DIRECTIONS FOR THIS TASK ▸
Report only how many lines in the listing below contain the string "paper".

========================================================================

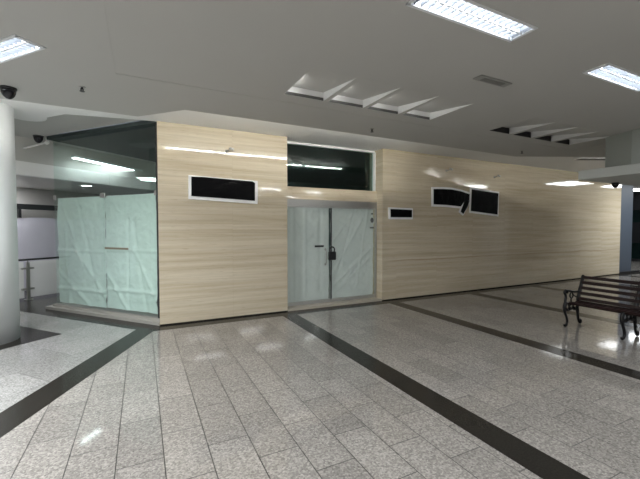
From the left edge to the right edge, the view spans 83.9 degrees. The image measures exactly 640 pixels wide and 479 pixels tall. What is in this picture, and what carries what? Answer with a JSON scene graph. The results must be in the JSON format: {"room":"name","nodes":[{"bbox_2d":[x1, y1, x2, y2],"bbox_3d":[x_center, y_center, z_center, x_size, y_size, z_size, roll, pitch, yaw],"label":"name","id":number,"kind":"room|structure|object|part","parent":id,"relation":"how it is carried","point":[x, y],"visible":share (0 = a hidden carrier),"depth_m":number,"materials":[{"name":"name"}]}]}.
{"room":"shopping mall","nodes":[
{"label":"shopping mall","id":0,"kind":"room"},
{"bbox_2d":[0,102,20,344],"bbox_3d":[-4.846,-0.221,5.082,0.800,3.400,0.800,-1,2,-27],"label":"column","id":1,"kind":"structure","parent":0,"point":[9,267],"depth_m":5.08,"materials":[{"name":"paint"}]},
{"bbox_2d":[16,187,110,218],"bbox_3d":[-8.760,0.047,7.500,0.120,2.700,9.400,1,2,23],"label":"wall","id":2,"kind":"structure","parent":0,"point":[24,195],"depth_m":9.81,"materials":[{"name":"white paint"}]},
{"bbox_2d":[14,114,155,163],"bbox_3d":[-7.290,-2.127,8.025,13.210,0.089,11.000,-1,2,-27],"label":"ceiling","id":3,"kind":"structure","parent":0,"point":[54,125],"depth_m":6.33,"materials":[{"name":"grey paint"}]},
{"bbox_2d":[23,139,49,148],"bbox_3d":[-5.775,-1.914,7.138,0.641,0.279,0.089,0,2,-7],"label":"conduit","id":4,"kind":"object","parent":3,"relation":"attached to","point":[46,142],"visible":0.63,"depth_m":7.15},
{"bbox_2d":[33,135,43,142],"bbox_3d":[-5.572,-1.979,7.045,0.176,0.142,0.176,-1,2,-27],"label":"dome camera","id":5,"kind":"object","parent":3,"relation":"attached to","point":[38,138],"visible":1,"depth_m":6.99,"materials":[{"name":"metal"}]},
{"bbox_2d":[71,154,142,171],"bbox_3d":[-5.112,-1.952,8.756,0.140,0.311,2.138,0,2,13],"label":"strip light","id":6,"kind":"object","parent":3,"relation":"attached to","point":[77,157],"visible":0.88,"depth_m":8.42,"materials":[{"name":"white plastic"}]},
{"bbox_2d":[72,157,133,170],"bbox_3d":[-5.112,-1.806,8.761,0.110,0.020,2.098,0,2,13],"label":"diffuser","id":7,"kind":"object","parent":6,"relation":"attached to","point":[86,159],"depth_m":8.44,"materials":[{"name":"white plastic"}]},
{"bbox_2d":[16,175,153,195],"bbox_3d":[-7.576,-1.325,6.941,2.600,0.080,9.400,1,2,23],"label":"ceiling","id":8,"kind":"structure","parent":0,"point":[21,181],"depth_m":9.35,"materials":[{"name":"grey paint"}]},
{"bbox_2d":[15,135,155,180],"bbox_3d":[-6.328,-1.781,6.385,0.120,0.490,9.400,1,2,23],"label":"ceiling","id":9,"kind":"structure","parent":0,"point":[53,154],"depth_m":8.05,"materials":[{"name":"grey paint"}]},
{"bbox_2d":[0,261,639,478],"bbox_3d":[3.881,1.471,6.819,41.000,0.101,26.624,-1,2,-27],"label":"floor","id":10,"kind":"structure","parent":0,"point":[263,398],"depth_m":3.48,"materials":[{"name":"stone"}]},
{"bbox_2d":[0,326,59,349],"bbox_3d":[-4.854,1.486,5.180,1.300,0.022,1.300,1,2,23],"label":"trim","id":11,"kind":"structure","parent":10,"relation":"on","point":[27,334],"depth_m":5.39,"materials":[{"name":"stone"}]},
{"bbox_2d":[18,257,59,299],"bbox_3d":[-6.743,0.913,7.935,0.107,0.941,2.840,1,2,27],"label":"railing","id":12,"kind":"object","parent":10,"relation":"on","point":[42,277],"visible":0.5,"depth_m":8.35,"materials":[{"name":"glass"}]},
{"bbox_3d":[-7.033,0.939,7.460,0.012,0.820,1.390,1,2,27],"label":"glass panel","id":13,"kind":"part","parent":12,"relation":"part of","materials":[{"name":"clear glass"}]},
{"bbox_3d":[-6.651,0.947,8.114,0.040,0.860,0.060,1,2,27],"label":"post","id":14,"kind":"part","parent":12,"relation":"part of","materials":[{"name":"metal"}]},
{"bbox_3d":[-6.740,0.464,7.918,0.044,0.042,2.800,1,2,27],"label":"handrail","id":15,"kind":"part","parent":12,"relation":"part of","materials":[{"name":"metal"}]},
{"bbox_3d":[-6.448,0.900,8.632,0.012,0.820,0.990,1,2,27],"label":"glass panel","id":16,"kind":"part","parent":12,"relation":"part of","materials":[{"name":"clear glass"}]},
{"bbox_2d":[17,217,106,290],"bbox_3d":[-8.239,0.417,8.050,0.050,1.925,7.800,1,2,23],"label":"panel","id":17,"kind":"object","parent":10,"relation":"on","point":[37,237],"visible":0.33,"depth_m":9.53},
{"bbox_2d":[17,204,57,217],"bbox_3d":[-7.572,-0.738,9.565,0.120,0.390,3.020,1,2,23],"label":"rail","id":18,"kind":"object","parent":17,"relation":"attached to","point":[19,206],"visible":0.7,"depth_m":9.41,"materials":[{"name":"black metal"}]},
{"bbox_2d":[20,305,156,328],"bbox_3d":[-6.646,1.407,7.508,8.500,0.021,0.320,1,2,23],"label":"trim","id":19,"kind":"structure","parent":10,"relation":"on","point":[67,315],"depth_m":6.45,"materials":[{"name":"stone"}]},
{"bbox_2d":[563,275,639,339],"bbox_3d":[4.635,1.050,5.295,0.585,0.843,1.650,-1,2,-27],"label":"bench","id":20,"kind":"object","parent":10,"relation":"on","point":[634,311],"visible":1,"depth_m":5.63,"materials":[{"name":"brown wood"}]},
{"bbox_3d":[4.079,1.247,5.913,0.136,0.407,0.048,-1,2,-27],"label":"leg","id":21,"kind":"part","parent":20,"relation":"part of","materials":[{"name":"black metal"}]},
{"bbox_3d":[4.223,0.944,5.975,0.451,0.244,0.040,-1,2,-27],"label":"armrest","id":22,"kind":"part","parent":20,"relation":"part of","materials":[{"name":"black metal"}]},
{"bbox_3d":[4.293,0.900,6.008,0.554,0.592,0.060,-1,2,-27],"label":"frame","id":23,"kind":"part","parent":20,"relation":"part of","materials":[{"name":"black metal"}]},
{"bbox_3d":[4.429,1.254,6.088,0.150,0.381,0.048,-1,2,-27],"label":"leg","id":24,"kind":"part","parent":20,"relation":"part of","materials":[{"name":"black metal"}]},
{"bbox_3d":[4.432,1.271,5.207,0.136,0.407,0.048,-1,2,-27],"label":"leg","id":25,"kind":"part","parent":20,"relation":"part of","materials":[{"name":"black metal"}]},
{"bbox_3d":[4.647,0.924,5.302,0.554,0.592,0.060,-1,2,-27],"label":"frame","id":26,"kind":"part","parent":20,"relation":"part of","materials":[{"name":"black metal"}]},
{"bbox_3d":[4.783,1.278,5.383,0.150,0.381,0.048,-1,2,-27],"label":"leg","id":27,"kind":"part","parent":20,"relation":"part of","materials":[{"name":"black metal"}]},
{"bbox_2d":[0,0,639,156],"bbox_3d":[2.541,-1.602,-0.104,23.500,0.109,13.635,-1,2,-27],"label":"ceiling","id":28,"kind":"structure","parent":0,"point":[234,58],"depth_m":3.42,"materials":[{"name":"grey paint"}]},
{"bbox_2d":[0,85,16,98],"bbox_3d":[-3.459,-1.621,3.953,0.153,0.125,0.153,-1,2,-27],"label":"dome camera","id":29,"kind":"object","parent":28,"relation":"attached to","point":[9,92],"visible":1,"depth_m":3.91,"materials":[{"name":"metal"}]},
{"bbox_2d":[0,34,46,63],"bbox_3d":[-2.911,-1.696,3.179,1.110,0.095,0.234,1,2,23],"label":"ceiling light","id":30,"kind":"object","parent":28,"relation":"attached to","point":[14,46],"visible":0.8,"depth_m":3.08,"materials":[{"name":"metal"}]},
{"bbox_2d":[78,86,85,91],"bbox_3d":[-2.627,-1.659,3.931,0.072,0.049,0.071,-1,2,-27],"label":"sprinkler","id":31,"kind":"object","parent":28,"relation":"attached to","point":[80,87],"visible":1,"depth_m":3.93,"materials":[{"name":"metal"}]},
{"bbox_2d":[285,91,322,100],"bbox_3d":[-0.076,-1.710,4.038,0.509,0.034,0.499,-1,2,-27],"label":"recessed light","id":32,"kind":"object","parent":28,"relation":"in","point":[287,92],"visible":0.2,"depth_m":4.26,"materials":[{"name":"white metal"}]},
{"bbox_2d":[328,99,362,107],"bbox_3d":[0.438,-1.719,4.295,0.509,0.034,0.499,-1,2,-27],"label":"recessed light","id":33,"kind":"object","parent":28,"relation":"in","point":[331,100],"visible":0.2,"depth_m":4.52,"materials":[{"name":"white"}]},
{"bbox_2d":[367,107,397,113],"bbox_3d":[0.952,-1.727,4.553,0.509,0.034,0.499,-1,2,-27],"label":"recessed light","id":34,"kind":"object","parent":28,"relation":"in","point":[372,108],"visible":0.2,"depth_m":4.78,"materials":[{"name":"white"}]},
{"bbox_2d":[402,113,429,119],"bbox_3d":[1.466,-1.736,4.810,0.509,0.034,0.499,-1,2,-27],"label":"recessed light","id":35,"kind":"object","parent":28,"relation":"in","point":[405,114],"visible":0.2,"depth_m":5.04,"materials":[{"name":"white"}]},
{"bbox_2d":[406,0,537,41],"bbox_3d":[1.145,-1.681,2.621,1.110,0.095,0.234,-1,2,-27],"label":"ceiling light","id":36,"kind":"object","parent":28,"relation":"attached to","point":[470,14],"visible":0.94,"depth_m":2.65,"materials":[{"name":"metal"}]},
{"bbox_2d":[473,75,511,86],"bbox_3d":[1.831,-1.674,3.771,0.480,0.016,0.110,-1,2,-27],"label":"ceiling plate","id":37,"kind":"object","parent":28,"relation":"attached to","point":[486,79],"visible":1,"depth_m":3.75,"materials":[{"name":"grey metal"}]},
{"bbox_2d":[480,78,504,85],"bbox_3d":[1.831,-1.669,3.771,0.320,0.005,0.060,-1,2,-27],"label":"grille","id":38,"kind":"object","parent":37,"relation":"attached to","point":[493,81],"depth_m":3.75,"materials":[{"name":"grey metal"}]},
{"bbox_2d":[489,127,508,133],"bbox_3d":[2.933,-1.802,5.816,0.478,0.095,0.011,-1,2,-27],"label":"ceiling vent","id":39,"kind":"object","parent":28,"relation":"in","point":[501,129],"visible":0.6,"depth_m":5.85,"materials":[{"name":"black plastic"}]},
{"bbox_2d":[514,131,530,137],"bbox_3d":[3.448,-1.810,6.074,0.478,0.095,0.011,-1,2,-27],"label":"ceiling vent","id":40,"kind":"object","parent":28,"relation":"in","point":[524,134],"visible":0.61,"depth_m":6.11,"materials":[{"name":"black plastic"}]},
{"bbox_2d":[534,136,550,140],"bbox_3d":[3.962,-1.819,6.331,0.478,0.095,0.011,-1,2,-27],"label":"ceiling vent","id":41,"kind":"object","parent":28,"relation":"in","point":[546,138],"visible":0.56,"depth_m":6.37,"materials":[{"name":"black plastic"}]},
{"bbox_2d":[556,139,569,144],"bbox_3d":[4.476,-1.827,6.588,0.478,0.095,0.011,-1,2,-27],"label":"ceiling vent","id":42,"kind":"object","parent":28,"relation":"in","point":[566,141],"visible":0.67,"depth_m":6.63,"materials":[{"name":"black plastic"}]},
{"bbox_2d":[582,63,639,91],"bbox_3d":[3.175,-1.717,3.709,1.110,0.095,0.234,-1,2,-27],"label":"ceiling light","id":43,"kind":"object","parent":28,"relation":"attached to","point":[609,72],"visible":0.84,"depth_m":3.66,"materials":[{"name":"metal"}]},
{"bbox_2d":[0,99,639,191],"bbox_3d":[4.197,-2.129,10.536,36.000,0.075,12.800,-1,2,-27],"label":"ceiling","id":44,"kind":"structure","parent":0,"point":[27,111],"depth_m":7.45,"materials":[{"name":"white paint"}]},
{"bbox_2d":[574,158,604,159],"bbox_3d":[6.993,-2.049,9.086,0.900,0.016,0.240,0,2,-2],"label":"ceiling vent","id":45,"kind":"object","parent":44,"relation":"in","point":[578,158],"visible":0.64,"depth_m":9.08,"materials":[{"name":"metal"}]},
{"bbox_2d":[157,121,621,324],"bbox_3d":[3.842,-0.369,9.461,14.850,3.400,0.510,-1,2,-27],"label":"wall","id":46,"kind":"structure","parent":0,"point":[218,259],"depth_m":8.11,"materials":[{"name":"light wood"}]},
{"bbox_2d":[0,326,158,437],"bbox_3d":[-2.440,1.717,-1.680,0.319,0.022,15.312,0,2,-3],"label":"trim","id":47,"kind":"structure","parent":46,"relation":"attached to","point":[13,416],"depth_m":3.74,"materials":[{"name":"stone"}]},
{"bbox_2d":[46,302,159,325],"bbox_3d":[-4.045,1.372,6.783,3.110,0.100,0.420,1,2,23],"label":"trim","id":48,"kind":"structure","parent":46,"relation":"attached to","point":[78,310],"depth_m":6.57,"materials":[{"name":"stone"}]},
{"bbox_2d":[53,190,157,317],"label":"window","id":49,"kind":"structure","parent":46,"relation":"in","point":[102,195],"depth_m":6.57,"materials":[{"name":"silver metal"}]},
{"bbox_2d":[57,196,106,307],"bbox_3d":[-4.656,0.230,6.909,1.407,2.095,0.102,1,2,22],"label":"paper sheet","id":50,"kind":"object","parent":49,"relation":"attached to","point":[81,250],"visible":0.99,"depth_m":6.92,"materials":[{"name":"white paper"}]},
{"bbox_2d":[105,193,157,313],"bbox_3d":[-3.402,0.243,6.381,1.282,2.085,0.084,1,2,23],"label":"paper sheet","id":51,"kind":"object","parent":49,"relation":"attached to","point":[131,220],"depth_m":6.38,"materials":[{"name":"white paper"}]},
{"bbox_3d":[-3.712,0.164,6.490,0.620,0.035,0.004,1,2,23],"label":"tape strip","id":52,"kind":"part","parent":51,"relation":"part of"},
{"bbox_2d":[155,124,159,317],"bbox_3d":[-2.717,-0.297,6.054,0.080,3.285,0.080,1,2,23],"label":"trim","id":53,"kind":"structure","parent":46,"relation":"attached to","point":[155,124],"depth_m":6.02,"materials":[{"name":"metal"}]},
{"bbox_2d":[188,175,257,203],"bbox_3d":[-1.704,-0.881,6.352,1.216,0.458,0.048,-1,2,-27],"label":"wall sign","id":54,"kind":"object","parent":46,"relation":"attached to","point":[199,187],"visible":1,"depth_m":6.32,"materials":[{"name":"black plastic"}]},
{"bbox_2d":[287,142,375,190],"bbox_3d":[0.234,-1.540,7.692,2.270,0.909,0.110,-1,2,-27],"label":"window","id":55,"kind":"structure","parent":46,"relation":"in","point":[373,153],"depth_m":8.13,"materials":[{"name":"white metal"}]},
{"bbox_2d":[287,199,376,305],"bbox_3d":[0.284,0.257,7.653,2.270,2.180,0.111,-1,2,-27],"label":"door","id":56,"kind":"structure","parent":46,"relation":"in","point":[303,203],"depth_m":7.67,"materials":[{"name":"metal"}]},
{"bbox_2d":[287,207,328,302],"bbox_3d":[-0.268,0.329,7.462,1.020,2.020,0.048,-1,2,-28],"label":"plastic sheet","id":57,"kind":"object","parent":56,"relation":"attached to","point":[308,276],"visible":0.88,"depth_m":7.46,"materials":[{"name":"plastic"}]},
{"bbox_3d":[-0.235,0.332,7.411,1.042,2.038,0.027,-1,2,-27],"label":"rail","id":58,"kind":"part","parent":56,"relation":"part of","materials":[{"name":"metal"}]},
{"bbox_2d":[328,241,335,259],"bbox_3d":[0.259,0.218,7.599,0.176,0.442,0.057,-1,2,-27],"label":"padlock","id":59,"kind":"object","parent":56,"relation":"attached to","point":[331,255],"visible":1,"depth_m":7.58,"materials":[{"name":"black metal"}]},
{"bbox_2d":[332,208,372,297],"bbox_3d":[0.723,0.312,7.962,1.120,2.020,0.068,-1,2,-25],"label":"plastic sheet","id":60,"kind":"object","parent":56,"relation":"attached to","point":[352,234],"visible":0.91,"depth_m":7.97,"materials":[{"name":"white plastic"}]},
{"bbox_3d":[0.751,0.315,7.905,1.132,2.038,0.027,-1,2,-27],"label":"rail","id":61,"kind":"part","parent":56,"relation":"part of","materials":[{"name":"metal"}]},
{"bbox_2d":[388,207,412,218],"bbox_3d":[1.850,-0.593,8.142,0.698,0.269,0.049,-1,2,-27],"label":"wall sign","id":62,"kind":"object","parent":46,"relation":"attached to","point":[393,213],"visible":1,"depth_m":8.12,"materials":[{"name":"black plastic"}]},
{"bbox_2d":[431,187,469,214],"bbox_3d":[3.261,-0.946,8.837,1.290,0.685,0.050,-1,2,-27],"label":"wall sign","id":63,"kind":"object","parent":46,"relation":"attached to","point":[450,197],"visible":1,"depth_m":8.80,"materials":[{"name":"black plastic"}]},
{"bbox_2d":[469,187,498,215],"bbox_3d":[4.340,-0.979,9.378,1.115,0.725,0.047,-1,2,-27],"label":"wall sign","id":64,"kind":"object","parent":46,"relation":"attached to","point":[485,202],"visible":1,"depth_m":9.34,"materials":[{"name":"black plastic"}]},
{"bbox_2d":[287,181,639,268],"bbox_3d":[10.078,-0.403,10.463,25.600,3.400,15.700,-1,2,-27],"label":"wall","id":65,"kind":"structure","parent":0,"point":[292,184],"depth_m":14.59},
{"bbox_2d":[16,160,155,190],"bbox_3d":[-6.314,-1.401,6.392,0.150,0.270,9.400,1,2,23],"label":"beam","id":66,"kind":"structure","parent":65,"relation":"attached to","point":[23,168],"depth_m":8.13,"materials":[{"name":"white paint"}]},
{"bbox_2d":[287,141,374,151],"bbox_3d":[0.223,-2.002,7.698,2.270,0.016,0.080,-1,2,-27],"label":"trim","id":67,"kind":"structure","parent":65,"relation":"attached to","point":[287,141],"depth_m":7.66,"materials":[{"name":"white paint"}]},
{"bbox_2d":[288,297,381,310],"bbox_3d":[0.264,1.368,7.731,2.270,0.045,0.500,-1,2,-27],"label":"trim","id":68,"kind":"structure","parent":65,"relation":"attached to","point":[373,299],"depth_m":7.52,"materials":[{"name":"stone"}]},
{"bbox_2d":[154,270,639,330],"bbox_3d":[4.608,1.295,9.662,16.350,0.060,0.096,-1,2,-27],"label":"baseboard","id":69,"kind":"structure","parent":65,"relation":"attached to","point":[610,274],"depth_m":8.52,"materials":[{"name":"stone"}]},
{"bbox_2d":[284,314,589,478],"bbox_3d":[2.812,1.662,-0.043,0.280,0.022,15.106,-1,2,-27],"label":"floor stripe","id":70,"kind":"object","parent":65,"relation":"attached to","point":[536,461],"depth_m":3.11,"materials":[{"name":"tile"}]},
{"bbox_2d":[390,302,639,379],"bbox_3d":[5.020,1.624,1.063,0.280,0.022,15.106,-1,2,-27],"label":"trim","id":71,"kind":"structure","parent":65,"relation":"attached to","point":[622,370],"depth_m":5.00,"materials":[{"name":"stone"}]},
{"bbox_2d":[532,286,576,292],"bbox_3d":[9.437,1.550,3.273,0.280,0.022,15.106,-1,2,-27],"label":"trim","id":72,"kind":"structure","parent":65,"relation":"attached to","point":[532,286],"depth_m":9.63,"materials":[{"name":"stone"}]},
{"bbox_2d":[472,293,639,327],"bbox_3d":[7.229,1.587,2.168,0.280,0.022,15.106,-1,2,-27],"label":"trim","id":73,"kind":"structure","parent":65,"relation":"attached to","point":[478,294],"depth_m":7.16,"materials":[{"name":"stone"}]},
{"bbox_2d":[584,280,637,286],"bbox_3d":[11.646,1.513,4.379,0.280,0.022,15.106,-1,2,-27],"label":"trim","id":74,"kind":"structure","parent":65,"relation":"attached to","point":[584,280],"depth_m":10.49,"materials":[{"name":"wood"}]},
{"bbox_2d":[631,192,639,261],"bbox_3d":[16.121,-0.576,15.914,0.110,3.380,4.960,-1,2,-27],"label":"window","id":75,"kind":"structure","parent":65,"relation":"in","point":[636,195],"depth_m":17.29,"materials":[{"name":"black glass"}]},
{"bbox_3d":[16.063,-0.287,15.928,0.010,1.000,4.900,-1,2,-27],"label":"frame","id":76,"kind":"part","parent":75,"relation":"part of","materials":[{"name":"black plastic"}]},
{"bbox_2d":[578,163,639,185],"bbox_3d":[8.794,-1.090,4.739,6.000,0.160,6.660,-1,2,-27],"label":"ceiling","id":77,"kind":"structure","parent":0,"point":[629,174],"depth_m":6.06,"materials":[{"name":"paint"}]},
{"bbox_2d":[611,182,618,187],"bbox_3d":[5.604,-1.028,6.757,0.118,0.101,0.118,-1,2,-27],"label":"dome camera","id":78,"kind":"object","parent":77,"relation":"attached to","point":[615,184],"visible":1,"depth_m":6.72,"materials":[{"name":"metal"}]},
{"bbox_2d":[605,129,639,167],"bbox_3d":[8.783,-1.439,4.548,5.780,0.550,6.350,-1,2,-27],"label":"ceiling","id":79,"kind":"structure","parent":0,"point":[622,148],"depth_m":5.83,"materials":[{"name":"paint"}]},
{"bbox_2d":[619,185,632,271],"bbox_3d":[10.864,-0.495,13.193,1.050,3.400,0.720,-1,2,-27],"label":"wall","id":80,"kind":"structure","parent":0,"point":[627,190],"depth_m":12.91,"materials":[{"name":"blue paint"}]}
]}

========================================================================

SOLUTION TO THE EXERCISE ▸
2